There have been other black head coaches at top football schools — Notre Dame, Stanford, Miami, UCLA. But the recent hiring of Charlie Strong at Texas and James Franklin at Penn State sent a powerful message, because of the combined prestige, mystique and influence of those teams.
“It’s a historical moment,” said Doug Williams, the first black quarterback to win a Super Bowl and a former head coach at Grambling.
“We’ve come a long way in a couple weeks,” Williams said. “Even though we don’t have as many as you would like, but when you get a Penn State and a Texas, them schools together almost make up for about 10 schools.”

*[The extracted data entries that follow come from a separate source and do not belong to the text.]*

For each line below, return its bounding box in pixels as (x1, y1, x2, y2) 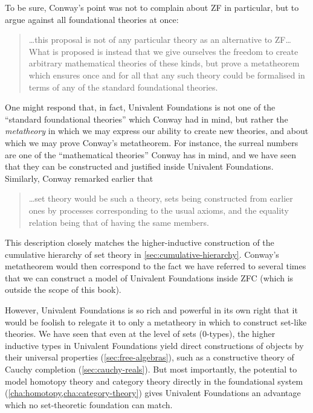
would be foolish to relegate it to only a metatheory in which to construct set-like (5, 315, 307, 328)
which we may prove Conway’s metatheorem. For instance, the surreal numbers (5, 136, 298, 149)
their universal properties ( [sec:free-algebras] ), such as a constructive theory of (5, 351, 294, 363)
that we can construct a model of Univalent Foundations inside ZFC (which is (5, 271, 294, 284)
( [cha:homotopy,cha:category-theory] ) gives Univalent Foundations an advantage (5, 386, 301, 399)
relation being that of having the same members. (28, 216, 209, 228)
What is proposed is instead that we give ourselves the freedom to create (28, 45, 298, 57)
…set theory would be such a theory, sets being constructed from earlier (28, 192, 293, 205)
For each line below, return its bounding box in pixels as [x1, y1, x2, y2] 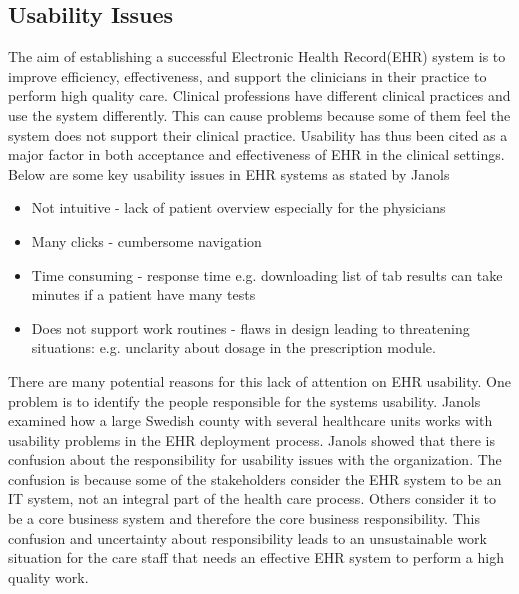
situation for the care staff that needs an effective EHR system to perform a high [8, 547, 504, 568]
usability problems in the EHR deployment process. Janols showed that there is [8, 429, 495, 450]
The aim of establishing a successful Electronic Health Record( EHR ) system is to [8, 46, 506, 67]
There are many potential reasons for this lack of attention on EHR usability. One [8, 370, 511, 391]
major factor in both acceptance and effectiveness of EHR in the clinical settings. [8, 144, 505, 165]
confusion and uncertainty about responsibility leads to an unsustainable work [8, 527, 487, 548]
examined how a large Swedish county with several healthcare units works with [8, 410, 493, 431]
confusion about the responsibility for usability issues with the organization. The [8, 449, 502, 470]
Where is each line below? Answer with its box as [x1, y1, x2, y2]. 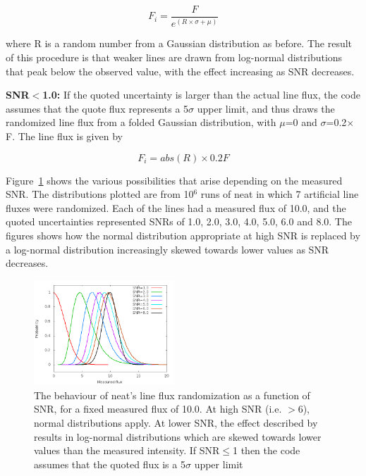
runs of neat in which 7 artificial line [200, 187, 359, 201]
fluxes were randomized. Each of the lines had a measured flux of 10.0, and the [6, 200, 346, 215]
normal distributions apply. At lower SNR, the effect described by [34, 415, 318, 430]
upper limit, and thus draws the [197, 101, 335, 115]
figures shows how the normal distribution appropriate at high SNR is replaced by [6, 227, 360, 242]
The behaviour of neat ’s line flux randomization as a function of [34, 387, 310, 402]
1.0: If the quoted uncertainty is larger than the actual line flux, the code [42, 87, 361, 102]
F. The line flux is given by [6, 128, 123, 143]

There are 125 colleges playing in the top-level Football Bowl Subdivision. In 2013, 13 of them had black coaches. That was down from 15 in 2012 and an all-time high of 17 in 2011. Strong and Franklin have not been replaced by African-Americans, so the overall numbers remain low.
For Franklin, the numbers are less important than the opportunities.
“I don’t underestimate the significance of this moment. I take a lot of pride in that,” he said in an interview. “But the most important thing is we’re getting to a point where universities and organizations and corporations are hiring people based on merit and the most qualified guy.
“We’re making tremendous strides,” Franklin said. “The more opportunities that coaches get and go out and do well and succeed, it helps. It helps change perceptions, and perceptions are a powerful thing.”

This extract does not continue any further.